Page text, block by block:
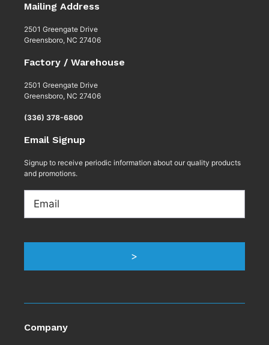
Mailing Address
2501 Greengate Drive
Greensboro, NC 27406
Factory / Warehouse
2501 Greengate Drive
Greensboro, NC 27406
(336) 378-6800
Email Signup
Signup to receive periodic information about our quality products
and promotions.
Email
>
Company
== == ==
> **Instructions to follow**:
Make a word-for-word copy of the entries, without any pictures.

> **Output**:
Page text, block by block:
Mailing Address
2501 Greengate Drive
Greensboro, NC 27406
Factory / Warehouse
2501 Greengate Drive
Greensboro, NC 27406
(336) 378-6800
Email Signup
Signup to receive periodic information about our quality products
and promotions.
Email
>
Company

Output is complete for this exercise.